The currents involved are in the order of femtoamps (10-15 amps) and the essence of the technology is an analog circuit that reads these tiny currents coming out of the array’s cells. The PUF can then generate multiple, uncorrelated random numbers from which cryptographic keys are produced inside the chips. The ability of the PUF to create multiple, uncorrelated keys on demand means that sensors based on the chips are usable for multiple applications and the need for expensive and risky key injection is eliminated.
Proponents of second-generation PUFs claim that they provide the highest possible security because they are measuring a probabilistic, quantum effect that has higher entropy (randomness) than that produced by other PUFs. Some evidence exists for this claim. Independent testing of Crypto Quantique’s QDID second-generation PUF confirmed that it is secure against all known attack methods.

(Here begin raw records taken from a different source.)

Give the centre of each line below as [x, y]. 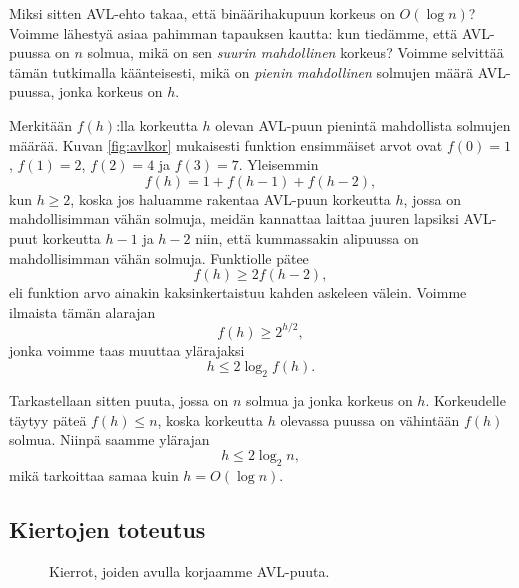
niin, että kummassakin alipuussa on [307, 237]
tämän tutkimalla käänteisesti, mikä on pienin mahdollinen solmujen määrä [241, 71]
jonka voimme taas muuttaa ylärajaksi [127, 349]
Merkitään [41, 124]
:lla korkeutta [157, 124]
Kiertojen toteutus [107, 528]
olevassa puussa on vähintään [370, 419]
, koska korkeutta [210, 419]

The company’s PUF is also PSA Certified Level 2 Ready.
Improved Roots of Trust form bright future for IoT security
Even in the short time since Tasmanian oyster growers deployed IoT networks to great effect in 2017, IoT security has improved dramatically. On-chip Root of Trust technologies are reducing or eliminating the cost, complexity and risks of key injection. The need for security is becoming better understood, organizations are collaborating to create common security standards and methodologies and legislators are forcing those reluctant to embrace IoT security to do so.
This may mean that oysters will only ever be shucked, not hacked.